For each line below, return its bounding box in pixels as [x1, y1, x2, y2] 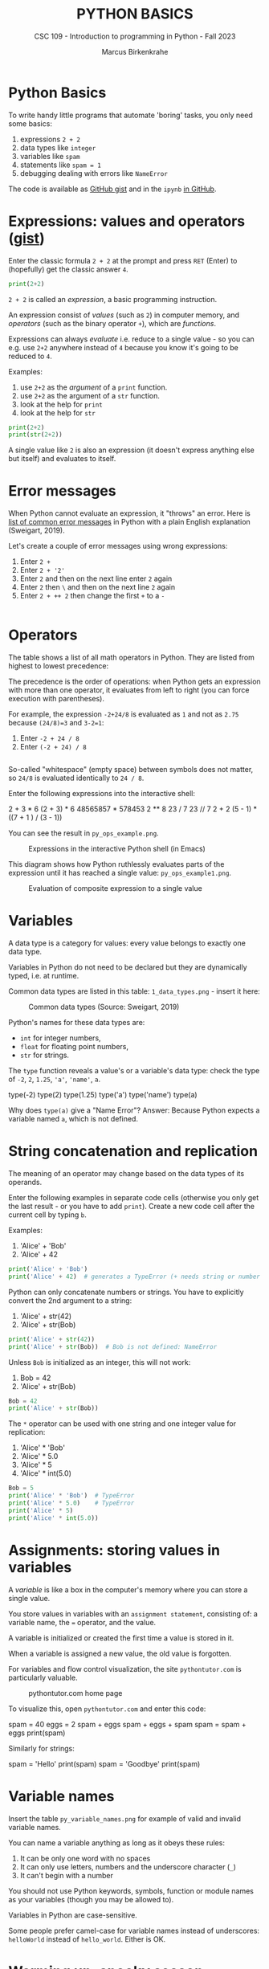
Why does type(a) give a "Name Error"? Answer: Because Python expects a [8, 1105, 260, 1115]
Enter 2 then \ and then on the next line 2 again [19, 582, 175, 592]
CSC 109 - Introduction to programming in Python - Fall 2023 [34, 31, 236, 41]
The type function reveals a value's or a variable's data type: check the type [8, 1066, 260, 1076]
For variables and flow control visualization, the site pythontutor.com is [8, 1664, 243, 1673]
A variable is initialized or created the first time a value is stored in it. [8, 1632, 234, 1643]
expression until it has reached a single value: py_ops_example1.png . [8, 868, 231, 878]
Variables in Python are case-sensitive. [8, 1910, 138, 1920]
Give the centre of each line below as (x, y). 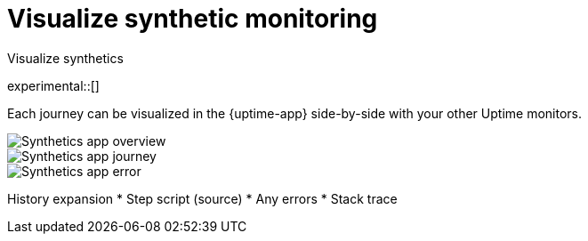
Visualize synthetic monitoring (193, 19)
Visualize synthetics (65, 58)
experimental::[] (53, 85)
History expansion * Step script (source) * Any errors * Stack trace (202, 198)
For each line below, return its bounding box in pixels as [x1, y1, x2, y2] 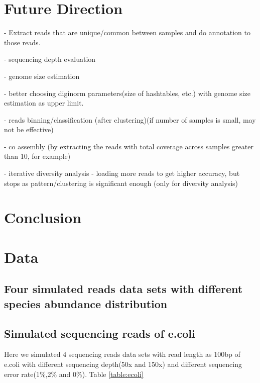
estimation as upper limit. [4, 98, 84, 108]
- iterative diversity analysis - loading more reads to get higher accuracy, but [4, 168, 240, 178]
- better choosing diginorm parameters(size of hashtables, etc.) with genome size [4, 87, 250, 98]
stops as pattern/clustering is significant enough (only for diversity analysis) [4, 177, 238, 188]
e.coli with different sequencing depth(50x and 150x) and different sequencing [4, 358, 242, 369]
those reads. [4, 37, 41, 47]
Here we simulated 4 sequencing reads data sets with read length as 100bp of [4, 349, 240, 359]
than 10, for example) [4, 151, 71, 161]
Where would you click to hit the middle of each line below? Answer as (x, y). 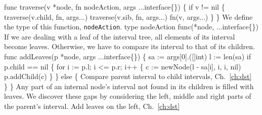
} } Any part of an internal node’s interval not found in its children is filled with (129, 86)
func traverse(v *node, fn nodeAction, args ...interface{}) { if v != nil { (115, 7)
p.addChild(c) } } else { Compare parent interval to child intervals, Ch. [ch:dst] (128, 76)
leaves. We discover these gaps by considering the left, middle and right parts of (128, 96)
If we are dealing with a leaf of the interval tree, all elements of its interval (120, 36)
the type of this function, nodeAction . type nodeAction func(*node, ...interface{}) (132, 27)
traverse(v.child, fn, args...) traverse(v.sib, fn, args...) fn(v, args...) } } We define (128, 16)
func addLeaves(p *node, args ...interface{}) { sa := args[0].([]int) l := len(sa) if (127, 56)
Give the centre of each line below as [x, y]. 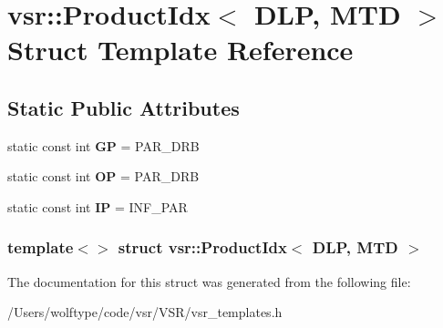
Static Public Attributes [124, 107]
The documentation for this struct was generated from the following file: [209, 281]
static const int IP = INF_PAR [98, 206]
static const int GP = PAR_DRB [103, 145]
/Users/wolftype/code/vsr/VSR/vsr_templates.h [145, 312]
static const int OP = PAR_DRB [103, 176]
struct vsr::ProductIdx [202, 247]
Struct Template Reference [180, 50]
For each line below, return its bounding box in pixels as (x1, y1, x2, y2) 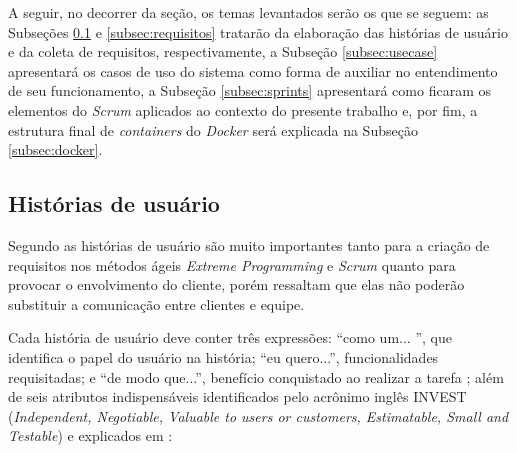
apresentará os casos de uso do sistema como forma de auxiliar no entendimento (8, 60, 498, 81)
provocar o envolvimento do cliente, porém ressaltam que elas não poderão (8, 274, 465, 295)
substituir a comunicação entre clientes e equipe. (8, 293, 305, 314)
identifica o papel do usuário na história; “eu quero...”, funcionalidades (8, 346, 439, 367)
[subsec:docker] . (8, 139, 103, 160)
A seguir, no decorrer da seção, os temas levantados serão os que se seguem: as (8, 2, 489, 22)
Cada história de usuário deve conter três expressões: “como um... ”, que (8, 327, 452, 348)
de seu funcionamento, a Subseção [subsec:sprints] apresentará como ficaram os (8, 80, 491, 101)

**Exercise:** Restate the data above word for word, so that the only difference is the missing pictures.

**Answer area:**
For each line below, return its bounding box in pixels as [x1, y1, x2, y2] 
Why does type(a) give a "Name Error"? Answer: Because Python expects a [8, 1105, 260, 1115]
Enter 2 then \ and then on the next line 2 again [19, 582, 175, 592]
CSC 109 - Introduction to programming in Python - Fall 2023 [34, 31, 236, 41]
The type function reveals a value's or a variable's data type: check the type [8, 1066, 260, 1076]
For variables and flow control visualization, the site pythontutor.com is [8, 1664, 243, 1673]
A variable is initialized or created the first time a value is stored in it. [8, 1632, 234, 1643]
expression until it has reached a single value: py_ops_example1.png . [8, 868, 231, 878]
Variables in Python are case-sensitive. [8, 1910, 138, 1920]
Give the centre of each line below as (x, y). 
Visualize synthetic monitoring (193, 19)
Visualize synthetics (65, 58)
experimental::[] (53, 85)
History expansion * Step script (source) * Any errors * Stack trace (202, 198)
For each line below, return its bounding box in pixels as [x1, y1, x2, y2] 
estimation as upper limit. [4, 98, 84, 108]
- iterative diversity analysis - loading more reads to get higher accuracy, but [4, 168, 240, 178]
- better choosing diginorm parameters(size of hashtables, etc.) with genome size [4, 87, 250, 98]
stops as pattern/clustering is significant enough (only for diversity analysis) [4, 177, 238, 188]
e.coli with different sequencing depth(50x and 150x) and different sequencing [4, 358, 242, 369]
those reads. [4, 37, 41, 47]
Here we simulated 4 sequencing reads data sets with read length as 100bp of [4, 349, 240, 359]
than 10, for example) [4, 151, 71, 161]
Where would you click to hit the middle of each line below? Answer as (x, y). 
} } Any part of an internal node’s interval not found in its children is filled with (129, 86)
func traverse(v *node, fn nodeAction, args ...interface{}) { if v != nil { (115, 7)
p.addChild(c) } } else { Compare parent interval to child intervals, Ch. [ch:dst] (128, 76)
leaves. We discover these gaps by considering the left, middle and right parts of (128, 96)
If we are dealing with a leaf of the interval tree, all elements of its interval (120, 36)
the type of this function, nodeAction . type nodeAction func(*node, ...interface{}) (132, 27)
traverse(v.child, fn, args...) traverse(v.sib, fn, args...) fn(v, args...) } } We define (128, 16)
func addLeaves(p *node, args ...interface{}) { sa := args[0].([]int) l := len(sa) if (127, 56)
Give the centre of each line below as [x, y]. 
Static Public Attributes [124, 107]
The documentation for this struct was generated from the following file: [209, 281]
static const int IP = INF_PAR [98, 206]
static const int GP = PAR_DRB [103, 145]
/Users/wolftype/code/vsr/VSR/vsr_templates.h [145, 312]
static const int OP = PAR_DRB [103, 176]
struct vsr::ProductIdx [202, 247]
Struct Template Reference [180, 50]
For each line below, return its bounding box in pixels as (x1, y1, x2, y2) 
apresentará os casos de uso do sistema como forma de auxiliar no entendimento (8, 60, 498, 81)
provocar o envolvimento do cliente, porém ressaltam que elas não poderão (8, 274, 465, 295)
substituir a comunicação entre clientes e equipe. (8, 293, 305, 314)
identifica o papel do usuário na história; “eu quero...”, funcionalidades (8, 346, 439, 367)
[subsec:docker] . (8, 139, 103, 160)
A seguir, no decorrer da seção, os temas levantados serão os que se seguem: as (8, 2, 489, 22)
Cada história de usuário deve conter três expressões: “como um... ”, que (8, 327, 452, 348)
de seu funcionamento, a Subseção [subsec:sprints] apresentará como ficaram os (8, 80, 491, 101)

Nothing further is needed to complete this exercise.